Stored dataset items ▸
*****
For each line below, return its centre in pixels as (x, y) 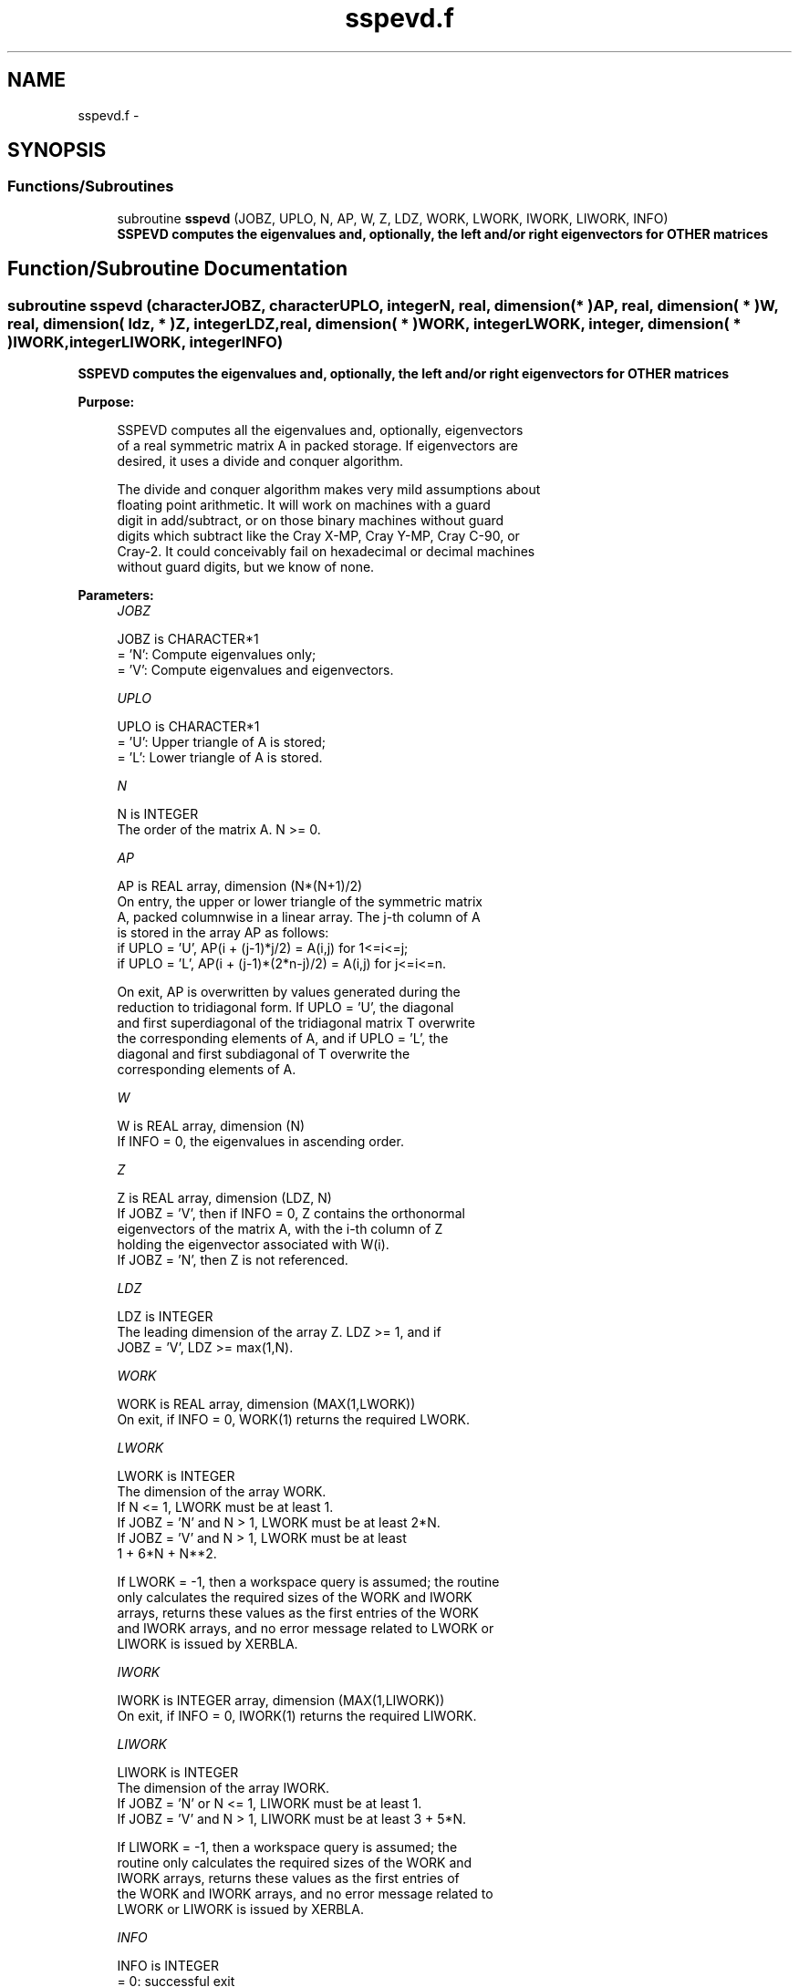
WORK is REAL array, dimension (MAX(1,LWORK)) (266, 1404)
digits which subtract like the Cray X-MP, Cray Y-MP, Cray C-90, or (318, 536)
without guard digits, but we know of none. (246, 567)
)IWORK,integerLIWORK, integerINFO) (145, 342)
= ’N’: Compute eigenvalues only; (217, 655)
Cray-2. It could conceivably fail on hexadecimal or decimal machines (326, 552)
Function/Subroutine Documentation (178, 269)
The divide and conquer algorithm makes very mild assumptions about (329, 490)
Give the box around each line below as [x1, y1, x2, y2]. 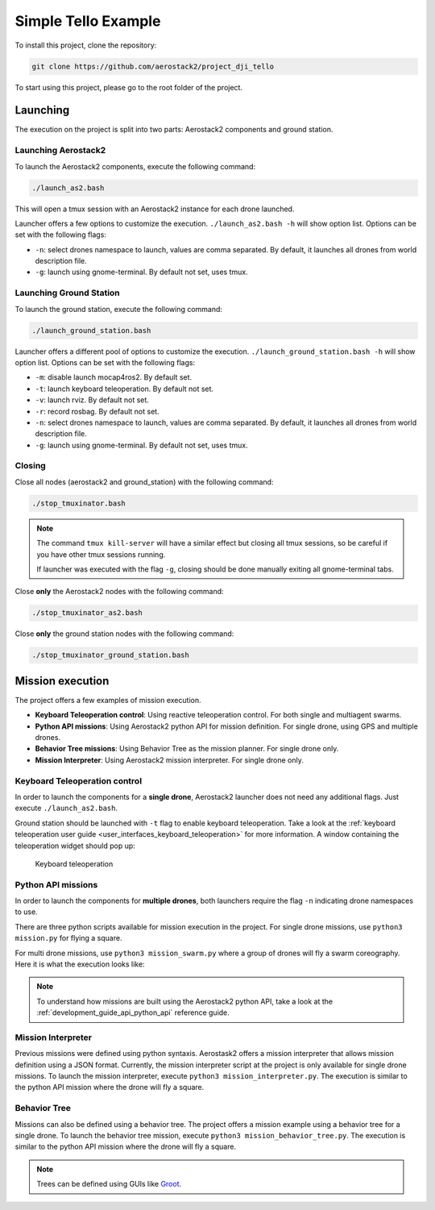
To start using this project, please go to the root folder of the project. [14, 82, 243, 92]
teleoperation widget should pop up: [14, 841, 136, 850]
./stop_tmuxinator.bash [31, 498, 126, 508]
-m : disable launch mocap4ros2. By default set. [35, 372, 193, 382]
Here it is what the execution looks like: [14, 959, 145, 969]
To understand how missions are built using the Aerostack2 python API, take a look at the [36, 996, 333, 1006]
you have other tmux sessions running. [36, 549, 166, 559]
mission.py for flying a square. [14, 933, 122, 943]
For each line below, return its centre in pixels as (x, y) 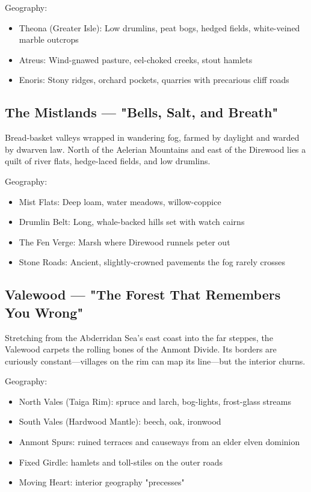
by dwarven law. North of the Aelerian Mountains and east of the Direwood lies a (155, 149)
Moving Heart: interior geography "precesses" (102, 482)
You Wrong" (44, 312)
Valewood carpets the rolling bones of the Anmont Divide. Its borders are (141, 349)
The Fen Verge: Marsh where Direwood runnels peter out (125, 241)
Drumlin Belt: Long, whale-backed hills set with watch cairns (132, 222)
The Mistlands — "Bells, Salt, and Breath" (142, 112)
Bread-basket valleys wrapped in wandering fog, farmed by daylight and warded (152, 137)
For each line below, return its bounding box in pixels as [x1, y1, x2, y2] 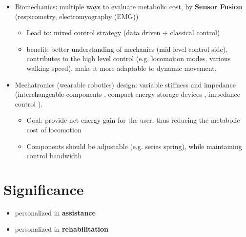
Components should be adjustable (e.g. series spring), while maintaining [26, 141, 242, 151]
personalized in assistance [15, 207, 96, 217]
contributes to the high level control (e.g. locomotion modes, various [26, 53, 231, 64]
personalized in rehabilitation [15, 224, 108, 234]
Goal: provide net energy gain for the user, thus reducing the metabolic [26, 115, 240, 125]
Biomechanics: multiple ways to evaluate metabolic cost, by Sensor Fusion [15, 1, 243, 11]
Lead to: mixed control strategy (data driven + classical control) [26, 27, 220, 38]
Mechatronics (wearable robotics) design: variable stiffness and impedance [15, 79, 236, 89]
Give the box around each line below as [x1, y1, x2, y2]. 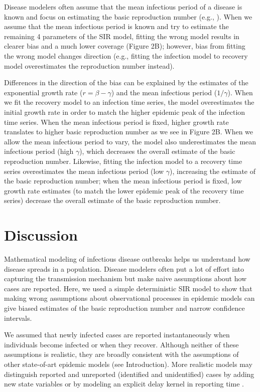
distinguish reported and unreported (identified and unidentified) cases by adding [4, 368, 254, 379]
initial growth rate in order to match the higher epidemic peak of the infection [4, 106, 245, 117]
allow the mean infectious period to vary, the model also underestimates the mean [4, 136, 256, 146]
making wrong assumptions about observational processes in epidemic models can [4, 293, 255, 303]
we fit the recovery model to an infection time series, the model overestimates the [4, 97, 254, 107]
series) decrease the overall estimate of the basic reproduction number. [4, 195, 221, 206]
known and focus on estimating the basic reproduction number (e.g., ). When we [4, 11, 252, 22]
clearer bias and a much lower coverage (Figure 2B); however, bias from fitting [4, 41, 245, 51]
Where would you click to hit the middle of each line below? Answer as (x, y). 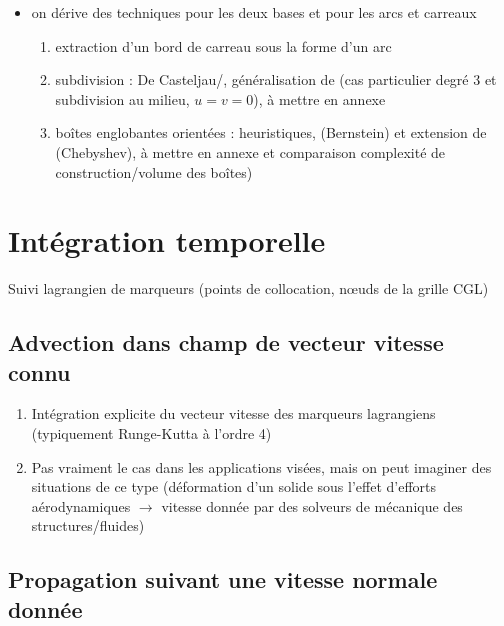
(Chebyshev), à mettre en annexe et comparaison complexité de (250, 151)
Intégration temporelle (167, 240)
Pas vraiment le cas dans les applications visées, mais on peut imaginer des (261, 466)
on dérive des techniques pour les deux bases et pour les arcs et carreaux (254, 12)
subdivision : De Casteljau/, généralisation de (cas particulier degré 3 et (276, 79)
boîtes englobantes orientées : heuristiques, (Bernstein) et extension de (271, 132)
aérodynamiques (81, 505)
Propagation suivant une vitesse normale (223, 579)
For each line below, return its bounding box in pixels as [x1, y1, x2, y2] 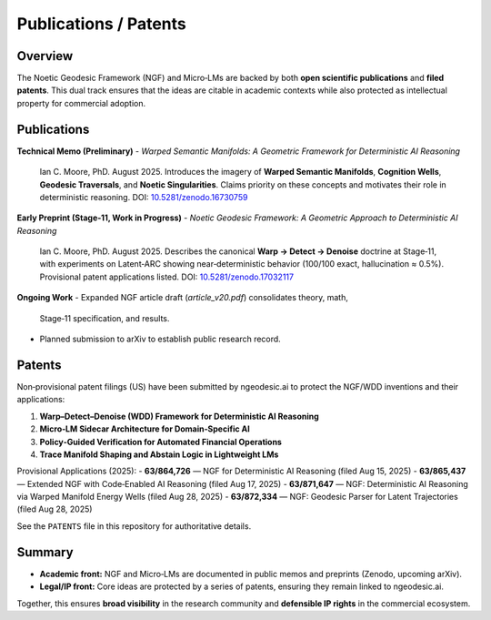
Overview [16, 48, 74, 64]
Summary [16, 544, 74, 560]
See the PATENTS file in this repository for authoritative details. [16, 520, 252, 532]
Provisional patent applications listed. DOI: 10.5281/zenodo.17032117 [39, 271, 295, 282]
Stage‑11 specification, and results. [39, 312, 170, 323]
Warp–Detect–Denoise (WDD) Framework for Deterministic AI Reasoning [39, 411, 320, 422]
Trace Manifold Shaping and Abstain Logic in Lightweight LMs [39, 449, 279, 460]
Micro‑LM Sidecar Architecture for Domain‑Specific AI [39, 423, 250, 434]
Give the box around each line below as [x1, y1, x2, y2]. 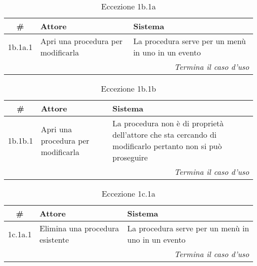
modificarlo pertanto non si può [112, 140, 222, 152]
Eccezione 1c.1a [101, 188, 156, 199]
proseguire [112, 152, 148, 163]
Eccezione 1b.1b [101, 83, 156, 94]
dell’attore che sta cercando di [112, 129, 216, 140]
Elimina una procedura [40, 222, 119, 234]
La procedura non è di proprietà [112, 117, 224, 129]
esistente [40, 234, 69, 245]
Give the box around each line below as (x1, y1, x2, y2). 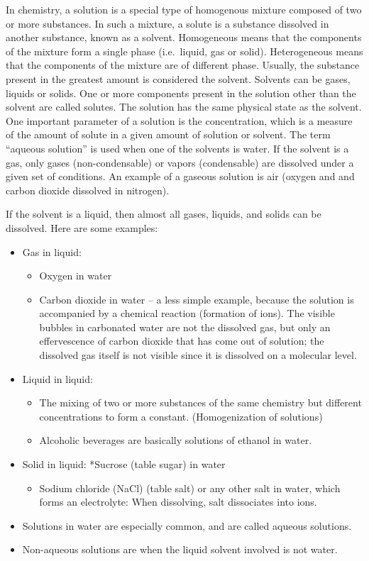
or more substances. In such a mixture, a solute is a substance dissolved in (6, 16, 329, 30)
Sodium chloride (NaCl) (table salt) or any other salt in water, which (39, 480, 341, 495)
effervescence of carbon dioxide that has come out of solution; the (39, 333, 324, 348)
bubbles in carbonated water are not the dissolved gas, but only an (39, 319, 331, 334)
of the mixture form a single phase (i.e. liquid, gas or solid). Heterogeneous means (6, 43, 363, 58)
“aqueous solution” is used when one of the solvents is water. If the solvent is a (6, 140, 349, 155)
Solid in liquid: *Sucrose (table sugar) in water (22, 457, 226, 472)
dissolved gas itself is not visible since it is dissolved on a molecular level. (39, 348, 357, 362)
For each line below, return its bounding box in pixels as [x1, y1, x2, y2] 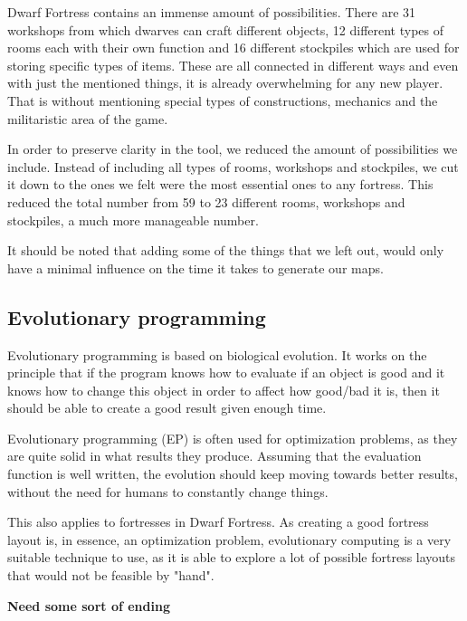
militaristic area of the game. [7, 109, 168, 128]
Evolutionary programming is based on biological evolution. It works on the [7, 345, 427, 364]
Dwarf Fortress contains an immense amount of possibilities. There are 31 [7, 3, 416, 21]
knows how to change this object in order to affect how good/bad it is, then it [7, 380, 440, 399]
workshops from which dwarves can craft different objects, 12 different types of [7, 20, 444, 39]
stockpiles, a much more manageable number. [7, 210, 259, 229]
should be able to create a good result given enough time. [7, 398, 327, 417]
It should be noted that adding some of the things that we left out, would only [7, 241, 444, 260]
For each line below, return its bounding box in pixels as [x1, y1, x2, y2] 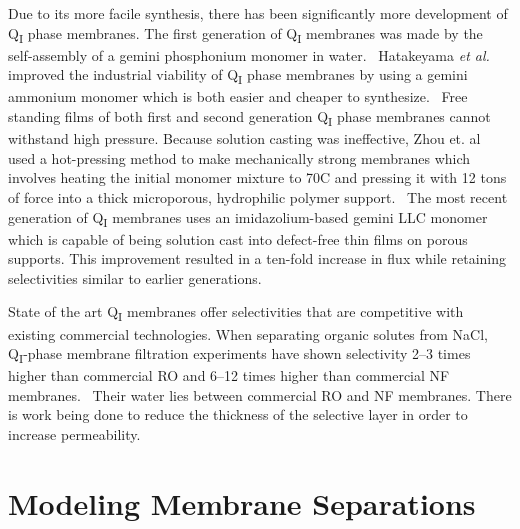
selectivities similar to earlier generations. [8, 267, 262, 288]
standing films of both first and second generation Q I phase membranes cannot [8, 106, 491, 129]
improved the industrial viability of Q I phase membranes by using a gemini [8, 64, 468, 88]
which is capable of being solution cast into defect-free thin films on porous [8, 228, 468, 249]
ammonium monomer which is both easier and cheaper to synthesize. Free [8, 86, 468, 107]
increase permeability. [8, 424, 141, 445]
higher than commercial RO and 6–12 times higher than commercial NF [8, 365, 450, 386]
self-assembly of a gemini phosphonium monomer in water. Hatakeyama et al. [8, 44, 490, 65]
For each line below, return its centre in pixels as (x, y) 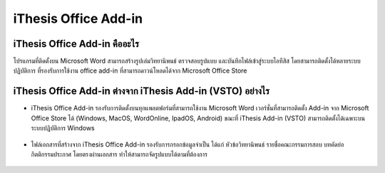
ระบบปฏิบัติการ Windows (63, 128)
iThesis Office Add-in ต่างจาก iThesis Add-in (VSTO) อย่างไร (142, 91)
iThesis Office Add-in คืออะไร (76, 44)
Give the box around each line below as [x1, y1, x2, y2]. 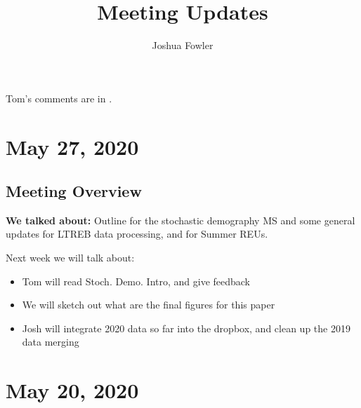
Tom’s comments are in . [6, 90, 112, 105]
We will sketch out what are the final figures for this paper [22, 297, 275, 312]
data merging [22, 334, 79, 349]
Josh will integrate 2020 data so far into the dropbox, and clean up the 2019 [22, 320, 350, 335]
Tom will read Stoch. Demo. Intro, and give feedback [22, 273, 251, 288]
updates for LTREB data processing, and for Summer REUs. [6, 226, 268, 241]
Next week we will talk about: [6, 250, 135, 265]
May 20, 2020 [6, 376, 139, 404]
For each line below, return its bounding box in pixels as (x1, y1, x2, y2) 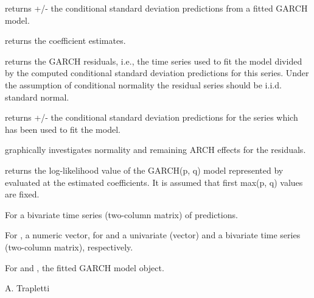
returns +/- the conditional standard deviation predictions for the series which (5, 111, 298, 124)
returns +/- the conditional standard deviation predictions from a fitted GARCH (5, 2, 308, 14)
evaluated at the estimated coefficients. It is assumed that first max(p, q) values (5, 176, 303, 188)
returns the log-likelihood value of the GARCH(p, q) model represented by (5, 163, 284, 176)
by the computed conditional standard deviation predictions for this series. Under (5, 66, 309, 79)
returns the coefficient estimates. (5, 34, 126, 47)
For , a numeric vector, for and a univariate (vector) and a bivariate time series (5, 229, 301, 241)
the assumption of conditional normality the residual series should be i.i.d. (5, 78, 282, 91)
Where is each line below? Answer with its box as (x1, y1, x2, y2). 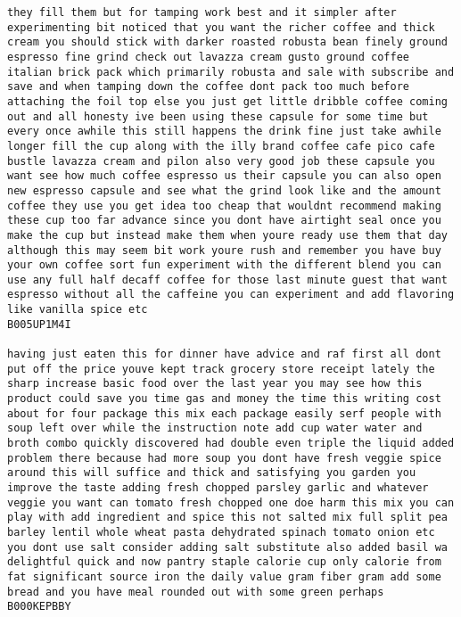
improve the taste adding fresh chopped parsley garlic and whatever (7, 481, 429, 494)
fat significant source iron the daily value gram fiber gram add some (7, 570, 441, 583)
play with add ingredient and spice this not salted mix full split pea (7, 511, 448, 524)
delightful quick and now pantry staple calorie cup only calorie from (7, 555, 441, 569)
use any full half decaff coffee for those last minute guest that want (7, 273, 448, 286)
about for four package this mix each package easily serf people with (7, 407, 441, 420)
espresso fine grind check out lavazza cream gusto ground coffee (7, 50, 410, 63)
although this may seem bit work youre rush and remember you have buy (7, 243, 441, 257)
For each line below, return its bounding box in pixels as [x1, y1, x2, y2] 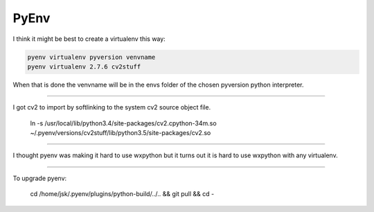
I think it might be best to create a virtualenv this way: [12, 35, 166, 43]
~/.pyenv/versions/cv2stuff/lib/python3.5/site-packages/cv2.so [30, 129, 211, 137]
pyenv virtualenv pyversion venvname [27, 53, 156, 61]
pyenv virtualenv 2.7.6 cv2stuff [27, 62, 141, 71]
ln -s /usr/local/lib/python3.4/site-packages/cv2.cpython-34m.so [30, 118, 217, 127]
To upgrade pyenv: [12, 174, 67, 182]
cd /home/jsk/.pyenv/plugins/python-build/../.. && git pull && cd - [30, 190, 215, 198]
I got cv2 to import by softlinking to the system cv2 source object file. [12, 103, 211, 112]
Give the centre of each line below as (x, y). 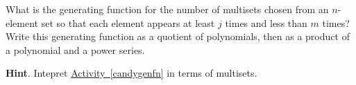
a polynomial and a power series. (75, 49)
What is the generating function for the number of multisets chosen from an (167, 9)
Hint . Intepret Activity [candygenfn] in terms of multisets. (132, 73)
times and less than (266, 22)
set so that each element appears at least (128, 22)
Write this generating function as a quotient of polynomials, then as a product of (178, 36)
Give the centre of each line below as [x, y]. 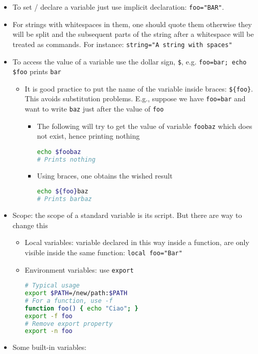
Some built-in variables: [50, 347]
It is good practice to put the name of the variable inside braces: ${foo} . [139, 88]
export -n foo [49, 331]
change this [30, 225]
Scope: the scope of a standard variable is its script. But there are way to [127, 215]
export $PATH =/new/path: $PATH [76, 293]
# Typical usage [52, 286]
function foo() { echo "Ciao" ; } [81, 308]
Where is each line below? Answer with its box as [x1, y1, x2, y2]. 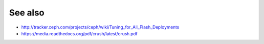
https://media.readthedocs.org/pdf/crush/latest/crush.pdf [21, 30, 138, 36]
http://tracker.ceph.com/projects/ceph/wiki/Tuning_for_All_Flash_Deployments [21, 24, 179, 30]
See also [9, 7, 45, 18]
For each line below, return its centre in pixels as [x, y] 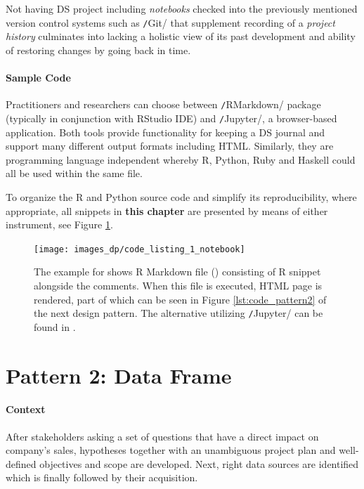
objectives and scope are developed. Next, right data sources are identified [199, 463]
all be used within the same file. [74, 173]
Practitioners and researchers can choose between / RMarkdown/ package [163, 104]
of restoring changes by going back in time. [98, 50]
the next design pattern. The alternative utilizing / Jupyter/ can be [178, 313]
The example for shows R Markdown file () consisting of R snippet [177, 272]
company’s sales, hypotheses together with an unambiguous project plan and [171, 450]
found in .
*****
Work to be completed ▸ When you reach the line with "teleoperation widget should" in the records above, begin repeating the lines exactly, and stop after the line with "personalized in rehabilitation". Skip all pictures.

Response below ▸
teleoperation widget should pop up: [14, 841, 136, 850]
./stop_tmuxinator.bash [31, 498, 126, 508]
-m : disable launch mocap4ros2. By default set. [35, 372, 193, 382]
Here it is what the execution looks like: [14, 959, 145, 969]
To understand how missions are built using the Aerostack2 python API, take a look at the [36, 996, 333, 1006]
you have other tmux sessions running. [36, 549, 166, 559]
mission.py for flying a square. [14, 933, 122, 943]
For each line below, return its centre in pixels as (x, y) 
by dwarven law. North of the Aelerian Mountains and east of the Direwood lies a (155, 149)
Moving Heart: interior geography "precesses" (102, 482)
You Wrong" (44, 312)
Valewood carpets the rolling bones of the Anmont Divide. Its borders are (141, 349)
The Fen Verge: Marsh where Direwood runnels peter out (125, 241)
Drumlin Belt: Long, whale-backed hills set with watch cairns (132, 222)
The Mistlands — "Bells, Salt, and Breath" (142, 112)
Bread-basket valleys wrapped in wandering fog, farmed by daylight and warded (152, 137)
For each line below, return its bounding box in pixels as [x1, y1, x2, y2] 
Components should be adjustable (e.g. series spring), while maintaining [26, 141, 242, 151]
personalized in assistance [15, 207, 96, 217]
contributes to the high level control (e.g. locomotion modes, various [26, 53, 231, 64]
personalized in rehabilitation [15, 224, 108, 234]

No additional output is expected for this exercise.